▶ **YOUR ASSIGNMENT**
In the listing below, find the line with "For each line" and the line with "We don’t need". Repeat those two lines and all lines between them exactly.

▶ **MATERIAL FOR THE TASK**
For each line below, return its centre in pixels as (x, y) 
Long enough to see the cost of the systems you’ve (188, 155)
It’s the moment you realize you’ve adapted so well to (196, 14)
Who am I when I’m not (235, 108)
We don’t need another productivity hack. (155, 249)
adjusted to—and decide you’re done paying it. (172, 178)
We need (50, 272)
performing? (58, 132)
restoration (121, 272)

...

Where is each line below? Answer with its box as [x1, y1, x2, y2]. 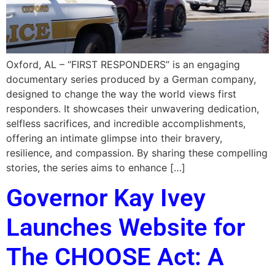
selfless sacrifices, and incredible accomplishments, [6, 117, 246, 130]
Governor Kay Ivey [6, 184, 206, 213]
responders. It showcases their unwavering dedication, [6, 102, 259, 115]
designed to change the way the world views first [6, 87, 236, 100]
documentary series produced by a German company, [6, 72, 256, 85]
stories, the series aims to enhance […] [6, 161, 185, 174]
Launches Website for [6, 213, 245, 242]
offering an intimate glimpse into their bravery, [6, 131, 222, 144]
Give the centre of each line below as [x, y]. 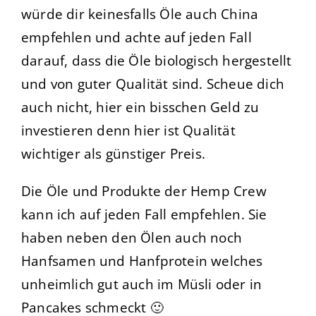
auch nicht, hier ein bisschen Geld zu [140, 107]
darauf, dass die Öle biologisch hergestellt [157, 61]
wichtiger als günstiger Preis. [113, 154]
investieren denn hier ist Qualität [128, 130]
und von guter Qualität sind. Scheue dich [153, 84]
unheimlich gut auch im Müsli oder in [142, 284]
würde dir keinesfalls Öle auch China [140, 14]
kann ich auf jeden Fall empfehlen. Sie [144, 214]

▶ **EXERCISE OUTPUT**
For each line below, return its centre in pixels as (x, y) 
Long enough to see the cost of the systems you’ve (188, 155)
It’s the moment you realize you’ve adapted so well to (196, 14)
Who am I when I’m not (235, 108)
We don’t need another productivity hack. (155, 249)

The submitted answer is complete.